Interpreting residual plots from linear regression can be difficult to
learn because it is more of an art than a skill. Let’s walk through some
examples where we generate data that violates an assumption in linear
regression and see what the residual plots look like. By the end, we
should have an idea of the common residual patterns to look for and what
assumptions they might violate.

1 2	library(tidyverse) library(modelr)

Introduction

We often refer to residual plots to check that our assumptions are
reasonable when performing linear regression. First, let’s look at an
example where all of our assumptions are met, so we have a baseline for
comparison.

# define some plotting functions

plot_lm = function(data) {
  return(
    data %>%
      ggplot(aes(x, y)) +
      geom_point() +
      geom_smooth(method = "lm", se = FALSE, formula = "y ~ x")
  )
}

plot_resid = function(data) {
  return(
    data %>%
      ggplot(aes(x, resid)) +
      geom_point() +
      geom_hline(yintercept = 0, color = "red", linetype = "dashed")
  )
}

# draw x's uniformally over interval [0, 10]
x = runif(100, min = 0, max = 10)

# assign y's as linear function of x's with some noise that depends on the value of x
y = x + rnorm(100)

correct_assumptions = tibble(x, y)
plot_lm(correct_assumptions)

In this example, all of our assumptions are met: the observations are
independent, the relationship between the variables is linear, the error
follows a normal distribution and the error has the same variance for
each observation. Let’s see what the residual plot looks like.

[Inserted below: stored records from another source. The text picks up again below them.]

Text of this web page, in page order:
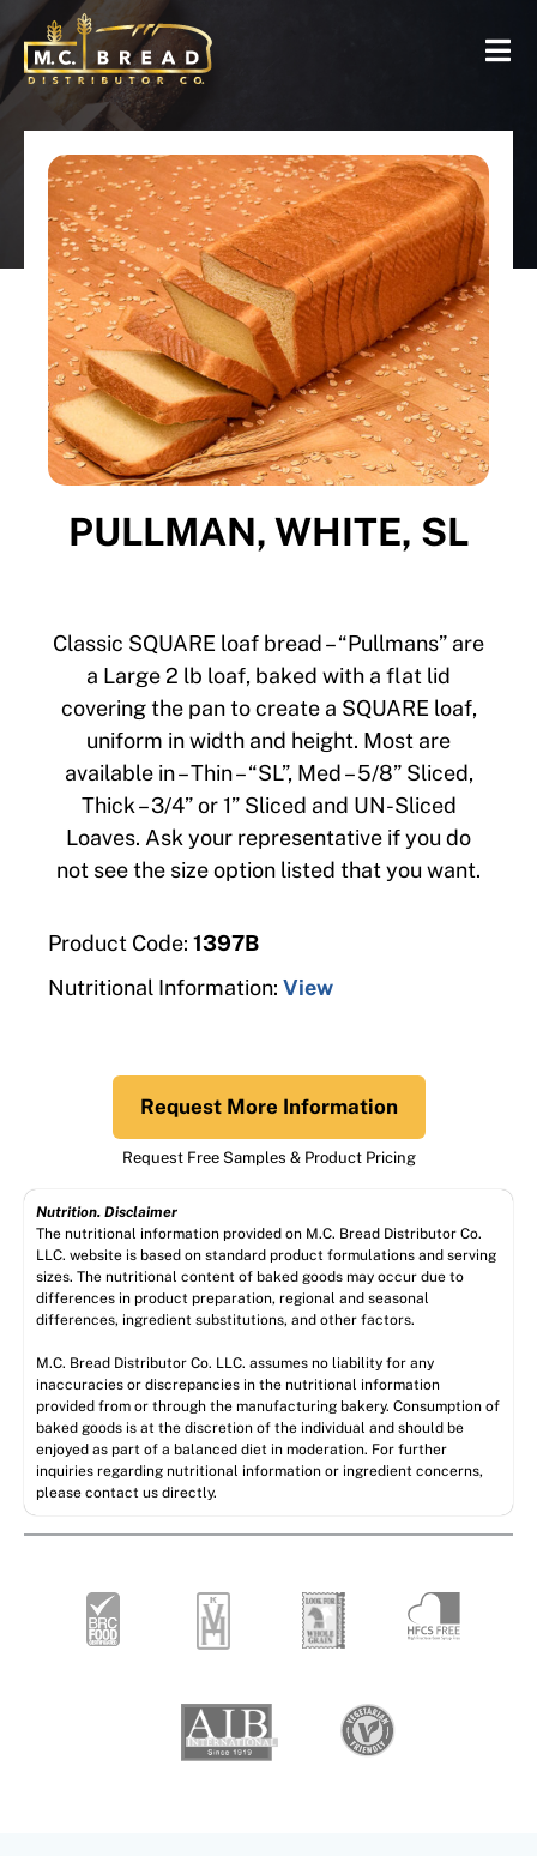
PULLMAN, WHITE, SL
Classic SQUARE loaf bread – “Pullmans” are
a Large 2 lb loaf, baked with a flat lid
covering the pan to create a SQUARE loaf,
uniform in width and height. Most are
available in – Thin – “SL”, Med – 5/8” Sliced,
Thick – 3/4” or 1” Sliced and UN-Sliced
Loaves. Ask your representative if you do
not see the size option listed that you want.
Product Code: 1397B
Nutritional Information: View
Request More Information
Request Free Samples & Product Pricing
Nutrition. Disclaimer
The nutritional information provided on M.C. Bread Distributor Co.
LLC. website is based on standard product formulations and serving
sizes. The nutritional content of baked goods may occur due to
differences in product preparation, regional and seasonal
differences, ingredient substitutions, and other factors.
M.C. Bread Distributor Co. LLC. assumes no liability for any
inaccuracies or discrepancies in the nutritional information
provided from or through the manufacturing bakery. Consumption of
baked goods is at the discretion of the individual and should be
enjoyed as part of a balanced diet in moderation. For further
inquiries regarding nutritional information or ingredient concerns,
please contact us directly.
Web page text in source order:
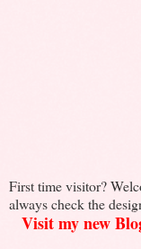
First time visitor?
always check the
Visit my new
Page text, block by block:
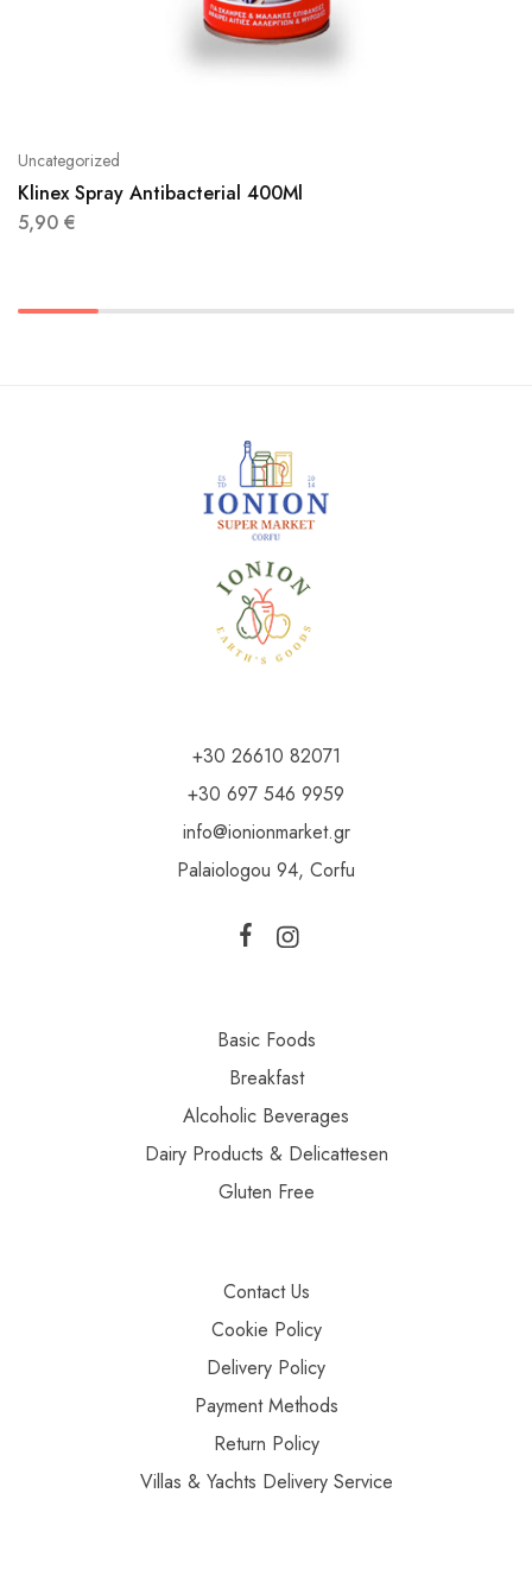
Uncategorized
Klinex Spray Antibacterial 400Ml
5,90 €
+30 26610 82071
+30 697 546 9959
info@ionionmarket.gr
Palaiologou 94, Corfu
Basic Foods
Breakfast
Alcoholic Beverages
Dairy Products & Delicattesen
Gluten Free
Contact Us
Cookie Policy
Delivery Policy
Payment Methods
Return Policy
Villas & Yachts Delivery Service
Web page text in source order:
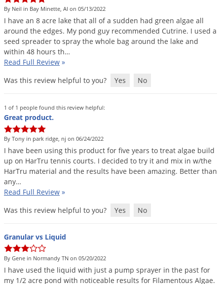
By Neil in Bay Minette, Al on 05/13/2022
I have an 8 acre lake that all of a sudden had green algae all
around the edges. My pond guy recommended Cutrine. I used a
seed spreader to spray the whole bag around the lake and
within 48 hours th…
Read Full Review »
Was this review helpful to you?
Yes No
1 of 1 people found this review helpful:
Great product.
By Tony in park ridge, nj on 06/24/2022
I have been using this product for five years to treat algae build
up on HarTru tennis courts. I decided to try it and mix in w/the
HarTru material and the results have been amazing. Better than
any…
Read Full Review »
Was this review helpful to you?
Yes No
Granular vs Liquid
By Gene in Normandy TN on 05/20/2022
I have used the liquid with just a pump sprayer in the past for
my 1/2 acre pond with noticeable results for Filamentous Algae.
Voles
Wasps & Hornets
Weeds
Weevils
Yellow Jackets
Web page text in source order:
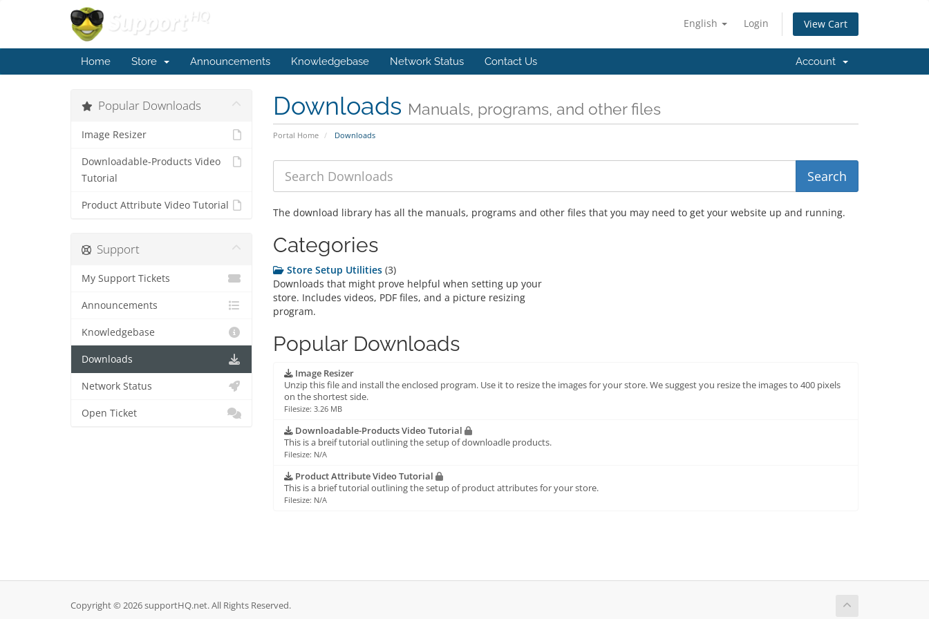
English Login View Cart
Home Store Announcements Knowledgebase Network Status Contact Us Account
Downloads Manuals, programs, and other files
Portal Home Downloads
The download library has all the manuals, programs and other files that you may need to get your website up and running.
Categories
Store Setup Utilities (3)
Downloads that might prove helpful when setting up your
store. Includes videos, PDF files, and a picture resizing
program.
Popular Downloads
Image Resizer
Unzip this file and install the enclosed program. Use it to resize the images for your store. We suggest you resize the images to 400 pixels
on the shortest side.
Filesize: 3.26 MB
Downloadable-Products Video Tutorial
This is a breif tutorial outlining the setup of downloadle products.
Filesize: N/A
Product Attribute Video Tutorial
This is a brief tutorial outlining the setup of product attributes for your store.
Filesize: N/A
Popular Downloads
Image Resizer
Downloadable-Products Video
Tutorial
Product Attribute Video Tutorial
Support
My Support Tickets
Announcements
Knowledgebase
Downloads
Network Status
Open Ticket
Copyright © 2026 supportHQ.net. All Rights Reserved.
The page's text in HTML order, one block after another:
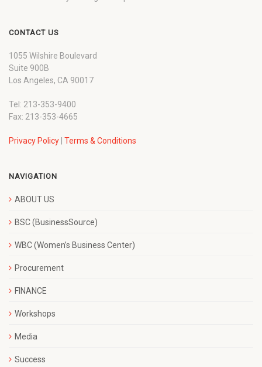
CONTACT US
1055 Wilshire Boulevard
Suite 900B
Los Angeles, CA 90017
Tel: 213-353-9400
Fax: 213-353-4665
Privacy Policy | Terms & Conditions
NAVIGATION
ABOUT US
BSC (BusinessSource)
WBC (Women’s Business Center)
Procurement
FINANCE
Workshops
Media
Success
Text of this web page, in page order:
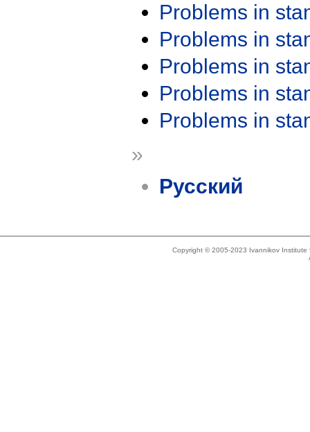
Problems in
Problems in
Problems in
Problems in
Problems in
»
Русский
Copyright © 2005-2023 Ivannikov Institute
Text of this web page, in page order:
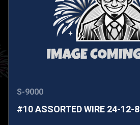
S-9000
#10 ASSORTED WIRE 24-12-8
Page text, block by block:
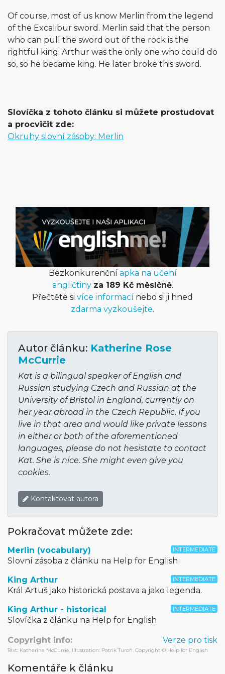
Of course, most of us know Merlin from the legend
of the Excalibur sword. Merlin said that the person
who can pull the sword out of the rock is the
rightful king. Arthur was the only one who could do
so, so he became king. He later broke this sword.
Slovíčka z tohoto článku si můžete prostudovat
a procvičit zde:
Okruhy slovní zásoby: Merlin
Bezkonkurenční apka na učení
angličtiny za 189 Kč měsíčně.
Přečtěte si více informací nebo si ji hned
zdarma vyzkoušejte.
Autor článku: Katherine Rose
McCurrie
Kat is a bilingual speaker of English and
Russian studying Czech and Russian at the
University of Bristol in England, currently on
her year abroad in the Czech Republic. If you
live in that area and would like private lessons
in either or both of the aforementioned
languages, please do not hesistate to contact
Kat. She is nice. She might even give you
cookies.
Kontaktovat autora
Pokračovat můžete zde:
INTERMEDIATE
Merlin (vocabulary)
Slovní zásoba z článku na Help for English
INTERMEDIATE
King Arthur
Král Artuš jako historická postava a jako legenda.
INTERMEDIATE
King Arthur - historical
Slovíčka z článku na Help for English
Verze pro tisk
Copyright info:
Text: Katherine McCurrie, Illustration: Patrik Turoň. Copyright © Help for English
Komentáře k článku
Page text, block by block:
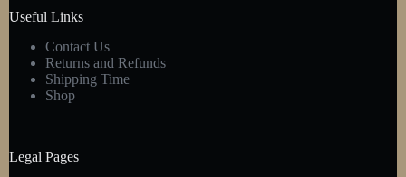
Useful Links
Contact Us
Returns and Refunds
Shipping Time
Shop
Legal Pages
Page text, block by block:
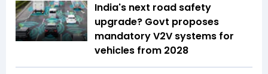
India's next road safety
upgrade? Govt proposes
mandatory V2V systems for
vehicles from 2028
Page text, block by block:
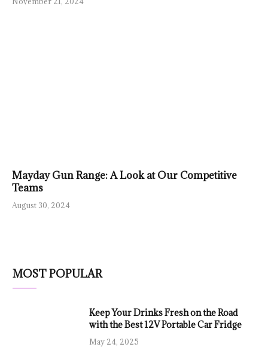
Mayday Gun Range: A Look at Our Competitive
Teams
August 30, 2024
MOST POPULAR
Keep Your Drinks Fresh on the Road
with the Best 12V Portable Car Fridge
May 24, 2025
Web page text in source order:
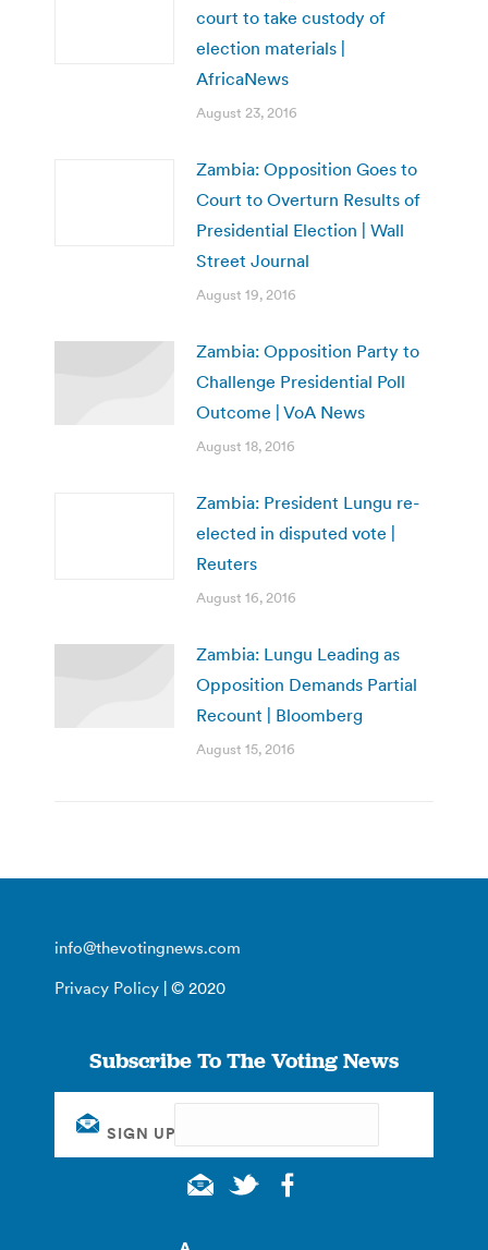
court to take custody of
election materials |
AfricaNews
August 23, 2016
Zambia: Opposition Goes to
Court to Overturn Results of
Presidential Election | Wall
Street Journal
August 19, 2016
Zambia: Opposition Party to
Challenge Presidential Poll
Outcome | VoA News
August 18, 2016
Zambia: President Lungu re-
elected in disputed vote |
Reuters
August 16, 2016
Zambia: Lungu Leading as
Opposition Demands Partial
Recount | Bloomberg
August 15, 2016
info@thevotingnews.com
Privacy Policy | © 2020
Subscribe To The Voting News

correct_assumptions_lm = lm(y ~ x, data = correct_assumptions)

correct_assumptions %>%
  add_residuals(correct_assumptions_lm) %>%
  plot_resid()

Next, we will demonstrate what residuals look like when these
assumptions are not met.

Equal Variance

Let’s create some data where the equal variance assumption is violated.

# draw x's uniformally over interval [0, 10]
x = runif(100, min = 0, max = 10)

# assign y's as linear function of x's with some noise that depends on the value of x
y = x + x*rnorm(100)

uneq_var = tibble(x, y)
plot_lm(uneq_var)

Now, we fit a linear model with this data and look at the residuals.

uneq_var_lm = lm(y ~ x, data = uneq_var)

uneq_var %>%
  add_residuals(uneq_var_lm) %>%
  plot_resid()

We can clearly see that the residuals around $x=0$ are much less
dispersed than the residuals around $x=10$. When the equal variance
assumption is violated, we typically see a “funnel” shape to the
residuals.

Normal Error

Let’s create some data where the normal error assumption is violated.

# we will use the same x's as before

# assign y's as linear function of x's with uniform error
y = x + runif(100, min = -5, max = 5)

unif_err = tibble(x, y)
plot_lm(unif_err)

Now, we fit a linear model with this data and look at the residuals.

unif_err_lm = lm(y ~ x, data = unif_err)

unif_err %>%
  add_residuals(unif_err_lm) %>%
  plot_resid()

This is what the error looks like with uniform error. Let’s also look at
a more extreme example where we either have error 1 or -1.

# use the same x's as before

# assign y's as linear function of x's with error of -1 or 1
y = x + rbinom(10, 1, .5) * 2 -1

binom_err = tibble(x, y)
plot_lm(binom_err)

binom_err_lm = lm(y ~ x, data = binom_err)

binom_err %>%
  add_residuals(binom_err_lm) %>%
  plot_resid()

Now we can see the error is definitely not normally distributed. If it
were, there would be more observations close to 0.

Independence

It is not always possible to determine if the independence assumption
isn’t met by looking at residual plots. However, we will show one
example where we can.

# create some normal error
error = rnorm(100)

# create data frame where we add normal error to x's
add_error = tibble(x, y = x + error)

# create data frame where we subtract normal error to x's
subtract_error = tibble(x, y = x - error)

# combine these data frames. Note that we used each x twice so we do not have independent observations
dependent = bind_rows(add_error, subtract_error)
plot_lm(dependent)

Now let’s look at the residuals.

dependent_lm = lm(y ~ x, data = dependent)

dependent %>%
  add_residuals(dependent_lm) %>%
  plot_resid()

Note that the error is symmetrical about zero.

Nonlinearity

Finally, we’ll make some data where the relationship is not linear.

# use the same x's as before

# assign y's as quadratic function of x's with normal error
y = x^2 + rnorm(100)

non_lin = tibble(x, y)
plot_lm(non_lin)

Now let’s look at the residuals.

non_lin_lm = lm(y ~ x, data = non_lin)

non_lin %>%
  add_residuals(non_lin_lm) %>%
  plot_resid()

As we can see, the residuals follow a very clear quadratic pattern.